MOHAMED EL-ERIAN, CHIEF ECONOMIC ADVISOR, ALLIANZ SE: Thank you, Maria.

BARTIROMO: So, what do you think? We've got unrest in Iraq, we've got Putin driving through Ukraine. We've got ISIS on the run. And harassing. And beheading people. And yet the markets are focused on something else.

EL-ERIAN: Yes. Almost perverse. And we've got even a longer list. We've got weak Europe, weak Japan, weak China. And I think there are three reasons, Maria, why the markets are not paying attention. In fact, if anything, the markets are treating bad news as good news to the level of complacency. Let me explain. The first reason is that while the news is bad, it's not bad enough. It's not bad enough to take us to a tipping point, economically or financially. The second reason is the loss of liquidity.

And most recently, companies are putting their record cash to work through merger and acquisitions. So the market is awash with liquidity. And thirdly and most importantly, there's this faith in the Federal Reserve. This notion that the Federal Reserve is the market's best friend. And therefore, if bad news means that the Fed has to remain engaged in providing liquidity, the market treats that as good news.

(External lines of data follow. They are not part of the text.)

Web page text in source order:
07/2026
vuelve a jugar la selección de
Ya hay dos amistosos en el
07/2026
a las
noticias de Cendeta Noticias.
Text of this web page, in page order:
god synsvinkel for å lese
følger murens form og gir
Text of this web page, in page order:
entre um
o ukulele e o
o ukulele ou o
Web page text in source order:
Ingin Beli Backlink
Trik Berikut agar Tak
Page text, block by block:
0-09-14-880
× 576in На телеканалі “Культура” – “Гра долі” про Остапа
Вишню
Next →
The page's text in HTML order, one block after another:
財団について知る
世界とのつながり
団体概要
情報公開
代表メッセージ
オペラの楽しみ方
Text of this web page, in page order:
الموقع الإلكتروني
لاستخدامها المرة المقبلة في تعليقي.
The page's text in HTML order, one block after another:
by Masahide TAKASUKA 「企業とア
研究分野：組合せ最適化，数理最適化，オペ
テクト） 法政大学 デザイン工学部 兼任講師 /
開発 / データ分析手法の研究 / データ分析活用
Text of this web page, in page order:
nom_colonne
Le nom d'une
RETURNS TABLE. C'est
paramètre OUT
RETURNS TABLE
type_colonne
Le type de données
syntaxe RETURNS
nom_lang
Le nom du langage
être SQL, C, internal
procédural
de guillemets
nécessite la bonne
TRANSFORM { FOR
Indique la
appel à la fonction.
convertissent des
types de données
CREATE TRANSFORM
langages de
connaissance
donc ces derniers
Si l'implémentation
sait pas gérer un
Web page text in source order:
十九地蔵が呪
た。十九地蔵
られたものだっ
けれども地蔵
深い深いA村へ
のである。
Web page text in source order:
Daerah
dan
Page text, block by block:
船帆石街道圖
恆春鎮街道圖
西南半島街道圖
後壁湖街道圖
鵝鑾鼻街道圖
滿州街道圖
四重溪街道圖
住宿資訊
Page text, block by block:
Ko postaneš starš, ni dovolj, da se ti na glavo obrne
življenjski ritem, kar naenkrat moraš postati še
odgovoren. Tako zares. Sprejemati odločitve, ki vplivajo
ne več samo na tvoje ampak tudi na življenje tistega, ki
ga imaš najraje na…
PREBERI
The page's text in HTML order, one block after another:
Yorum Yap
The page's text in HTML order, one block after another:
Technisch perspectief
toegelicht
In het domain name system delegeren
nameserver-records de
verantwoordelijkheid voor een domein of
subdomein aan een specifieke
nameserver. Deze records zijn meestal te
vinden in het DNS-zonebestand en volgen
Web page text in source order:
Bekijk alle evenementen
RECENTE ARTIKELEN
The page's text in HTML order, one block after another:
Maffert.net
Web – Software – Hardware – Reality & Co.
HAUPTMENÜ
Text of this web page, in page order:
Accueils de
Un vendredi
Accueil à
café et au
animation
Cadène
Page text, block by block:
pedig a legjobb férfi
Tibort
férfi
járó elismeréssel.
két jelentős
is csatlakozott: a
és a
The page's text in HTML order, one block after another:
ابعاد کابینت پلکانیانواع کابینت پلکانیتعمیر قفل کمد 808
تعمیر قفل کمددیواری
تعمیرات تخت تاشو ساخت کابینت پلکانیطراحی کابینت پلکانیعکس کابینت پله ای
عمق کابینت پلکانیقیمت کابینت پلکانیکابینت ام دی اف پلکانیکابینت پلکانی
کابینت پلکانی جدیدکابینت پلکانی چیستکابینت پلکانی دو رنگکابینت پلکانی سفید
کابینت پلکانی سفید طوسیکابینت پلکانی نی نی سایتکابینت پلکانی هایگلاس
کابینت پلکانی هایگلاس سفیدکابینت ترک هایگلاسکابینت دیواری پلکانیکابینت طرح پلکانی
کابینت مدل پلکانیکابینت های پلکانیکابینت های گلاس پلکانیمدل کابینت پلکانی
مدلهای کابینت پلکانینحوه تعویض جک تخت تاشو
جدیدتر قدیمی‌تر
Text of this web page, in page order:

BARTIROMO: But what are the implications then? I mean, for the fundamentals of the global economy. What are the implications, for example, of what's happening in Russia and the impact on Europe? Europe is the U.S.' largest trading partner. I mean, as we focus on the Federal Reserve and the Fed keeping interest rates so low, are we missing something but not focusing on the impact to the world economy?

EL-ERIAN: Yes, we are. We are missing the widening gap between valuations that are up here and fundamentals that are down here. The problem with everything you cited in your program so far is that they fundamentally undermine global growth. And therefore, they undermine corporate profitability and corporate earnings and down the line, that will impact share prices. Ukraine is particularly worrisome, because we are now involved in a process of sanction and counter-sanction that are creeping towards disrupting the supply of energy. So if there isn't a de- escalation, then we risk pushing Russia, Ukraine and Western Europe into recession and that would result in a global recession. That's why it's very important to deescalate tensions there.

BARTIROMO: But that's not happening, right? I mean, in terms of Russia as an investment, we're going to talk with Jim Grant in a little while. A while back, he said he would be buying Russia, because he thinks the valuations are so attractive.

EL-ERIAN: Yes. I wouldn't be. I think that people underestimate how difficult it is to walk back from what's going on. And like you said, it's drip, drip, drip. People may not notice, but cumulatively, you're getting closer to the point where this could be significantly disruptive for the economy, global economy, and therefore, disruptive for financial markets.

BARTIROMO: Would you change your investment recommendation today as a result of what we're seeing in international waters?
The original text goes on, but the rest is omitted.